- [Stored data]:
=== Section Start ===

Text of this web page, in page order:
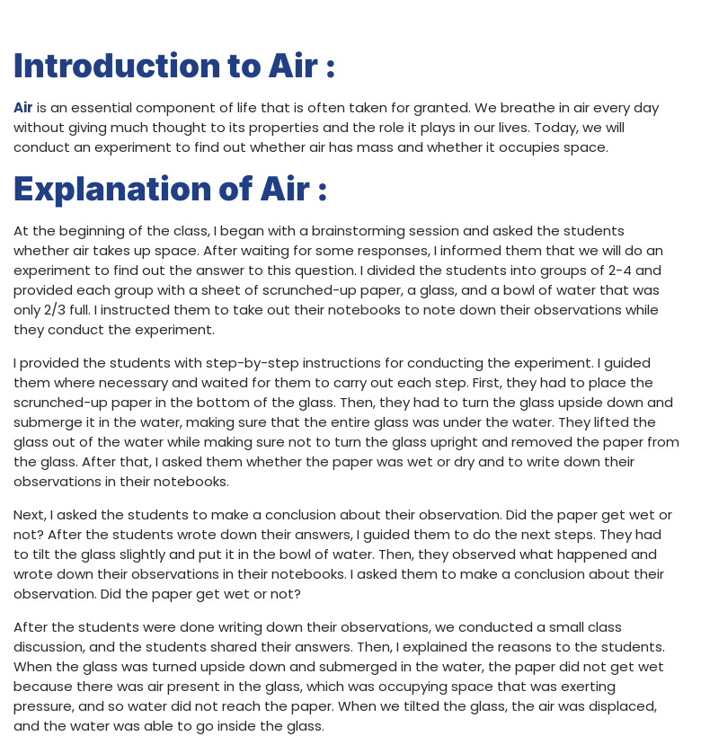
Introduction to Air :
Air is an essential component of life that is often taken for granted. We breathe in air every day
without giving much thought to its properties and the role it plays in our lives. Today, we will
conduct an experiment to find out whether air has mass and whether it occupies space.
Explanation of Air :
At the beginning of the class, I began with a brainstorming session and asked the students
whether air takes up space. After waiting for some responses, I informed them that we will do an
experiment to find out the answer to this question. I divided the students into groups of 2-4 and
provided each group with a sheet of scrunched-up paper, a glass, and a bowl of water that was
only 2/3 full. I instructed them to take out their notebooks to note down their observations while
they conduct the experiment.
I provided the students with step-by-step instructions for conducting the experiment. I guided
them where necessary and waited for them to carry out each step. First, they had to place the
scrunched-up paper in the bottom of the glass. Then, they had to turn the glass upside down and
submerge it in the water, making sure that the entire glass was under the water. They lifted the
glass out of the water while making sure not to turn the glass upright and removed the paper from
the glass. After that, I asked them whether the paper was wet or dry and to write down their
observations in their notebooks.
Next, I asked the students to make a conclusion about their observation. Did the paper get wet or
not? After the students wrote down their answers, I guided them to do the next steps. They had
to tilt the glass slightly and put it in the bowl of water. Then, they observed what happened and
wrote down their observations in their notebooks. I asked them to make a conclusion about their
observation. Did the paper get wet or not?
After the students were done writing down their observations, we conducted a small class
discussion, and the students shared their answers. Then, I explained the reasons to the students.
When the glass was turned upside down and submerged in the water, the paper did not get wet
because there was air present in the glass, which was occupying space that was exerting
pressure, and so water did not reach the paper. When we tilted the glass, the air was displaced,
and the water was able to go inside the glass.
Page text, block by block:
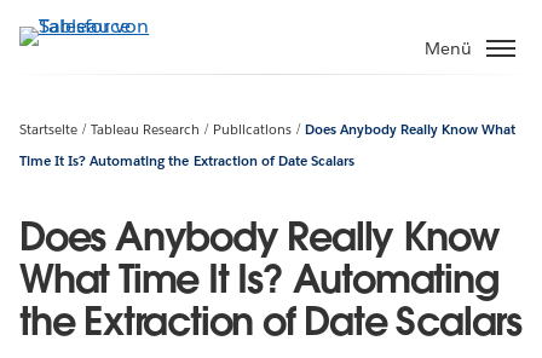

=== Section End ===

- [YOUR TASK]:
If a line comes after the line with "provided each group", it stays out; print exactly every line from the start of the entries up to and including that line, but no pictures.

- [FINISHED TASK]:
Text of this web page, in page order:
Introduction to Air :
Air is an essential component of life that is often taken for granted. We breathe in air every day
without giving much thought to its properties and the role it plays in our lives. Today, we will
conduct an experiment to find out whether air has mass and whether it occupies space.
Explanation of Air :
At the beginning of the class, I began with a brainstorming session and asked the students
whether air takes up space. After waiting for some responses, I informed them that we will do an
experiment to find out the answer to this question. I divided the students into groups of 2-4 and
provided each group with a sheet of scrunched-up paper, a glass, and a bowl of water that was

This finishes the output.